━━ RECORDS TO USE
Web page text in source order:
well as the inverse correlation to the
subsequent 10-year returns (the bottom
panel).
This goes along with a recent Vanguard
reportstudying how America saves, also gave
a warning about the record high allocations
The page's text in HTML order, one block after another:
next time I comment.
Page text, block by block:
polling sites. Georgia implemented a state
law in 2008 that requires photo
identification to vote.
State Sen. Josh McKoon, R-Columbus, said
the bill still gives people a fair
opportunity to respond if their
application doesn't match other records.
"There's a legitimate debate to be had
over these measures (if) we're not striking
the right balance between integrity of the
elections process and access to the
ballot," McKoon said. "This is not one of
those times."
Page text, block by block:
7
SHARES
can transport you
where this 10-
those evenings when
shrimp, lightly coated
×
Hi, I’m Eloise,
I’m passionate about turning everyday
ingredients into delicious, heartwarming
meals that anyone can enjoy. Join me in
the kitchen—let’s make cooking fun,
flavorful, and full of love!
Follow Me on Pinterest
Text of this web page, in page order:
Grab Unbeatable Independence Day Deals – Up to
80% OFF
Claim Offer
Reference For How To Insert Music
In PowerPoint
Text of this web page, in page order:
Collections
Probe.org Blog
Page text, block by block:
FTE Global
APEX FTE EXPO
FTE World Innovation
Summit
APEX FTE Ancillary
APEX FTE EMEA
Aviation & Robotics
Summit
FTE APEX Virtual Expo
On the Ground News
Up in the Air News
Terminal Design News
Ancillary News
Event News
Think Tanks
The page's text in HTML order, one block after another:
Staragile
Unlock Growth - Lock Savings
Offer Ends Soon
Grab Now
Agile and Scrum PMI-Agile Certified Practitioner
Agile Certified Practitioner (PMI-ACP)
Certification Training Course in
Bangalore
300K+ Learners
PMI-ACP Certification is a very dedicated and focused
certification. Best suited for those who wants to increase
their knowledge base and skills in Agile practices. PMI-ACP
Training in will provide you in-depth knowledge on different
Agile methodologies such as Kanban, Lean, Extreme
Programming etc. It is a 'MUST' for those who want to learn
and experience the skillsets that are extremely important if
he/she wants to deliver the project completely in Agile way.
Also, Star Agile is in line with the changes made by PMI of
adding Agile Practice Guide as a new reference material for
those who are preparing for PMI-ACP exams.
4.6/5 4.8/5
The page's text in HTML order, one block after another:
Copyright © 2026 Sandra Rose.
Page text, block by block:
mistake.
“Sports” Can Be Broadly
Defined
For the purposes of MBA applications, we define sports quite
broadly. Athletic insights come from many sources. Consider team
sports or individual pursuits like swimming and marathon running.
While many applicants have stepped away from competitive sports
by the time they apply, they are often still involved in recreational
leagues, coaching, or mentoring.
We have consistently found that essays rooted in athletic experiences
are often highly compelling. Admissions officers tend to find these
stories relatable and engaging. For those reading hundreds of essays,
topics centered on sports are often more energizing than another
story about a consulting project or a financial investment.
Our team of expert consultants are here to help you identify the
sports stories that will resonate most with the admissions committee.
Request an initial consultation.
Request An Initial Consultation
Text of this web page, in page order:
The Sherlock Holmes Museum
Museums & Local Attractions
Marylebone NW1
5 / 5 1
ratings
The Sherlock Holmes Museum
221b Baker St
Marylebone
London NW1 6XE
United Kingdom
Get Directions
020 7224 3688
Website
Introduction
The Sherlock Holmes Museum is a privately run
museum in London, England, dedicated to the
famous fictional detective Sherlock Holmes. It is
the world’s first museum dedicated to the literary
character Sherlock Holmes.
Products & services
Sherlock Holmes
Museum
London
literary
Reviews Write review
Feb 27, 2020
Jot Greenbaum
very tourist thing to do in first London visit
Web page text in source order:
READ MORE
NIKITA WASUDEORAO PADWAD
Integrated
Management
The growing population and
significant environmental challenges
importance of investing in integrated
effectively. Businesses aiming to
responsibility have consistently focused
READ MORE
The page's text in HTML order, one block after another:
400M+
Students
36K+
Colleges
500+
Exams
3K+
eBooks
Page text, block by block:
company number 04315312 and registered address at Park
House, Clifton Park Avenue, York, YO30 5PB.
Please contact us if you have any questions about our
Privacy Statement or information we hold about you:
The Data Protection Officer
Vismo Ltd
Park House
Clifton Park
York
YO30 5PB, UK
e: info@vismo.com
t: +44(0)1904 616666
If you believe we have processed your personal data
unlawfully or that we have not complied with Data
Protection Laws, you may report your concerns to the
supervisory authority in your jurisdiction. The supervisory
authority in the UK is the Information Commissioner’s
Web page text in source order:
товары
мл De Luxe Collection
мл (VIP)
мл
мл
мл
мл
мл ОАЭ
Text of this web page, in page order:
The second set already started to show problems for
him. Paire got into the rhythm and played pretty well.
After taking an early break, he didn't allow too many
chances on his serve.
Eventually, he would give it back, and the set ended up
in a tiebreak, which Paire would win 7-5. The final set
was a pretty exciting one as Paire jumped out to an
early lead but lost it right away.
━━━━
Please tally each line in the material above that contains "authority", and let the number be your entire reply.

- _WRITTEN ANSWER_
2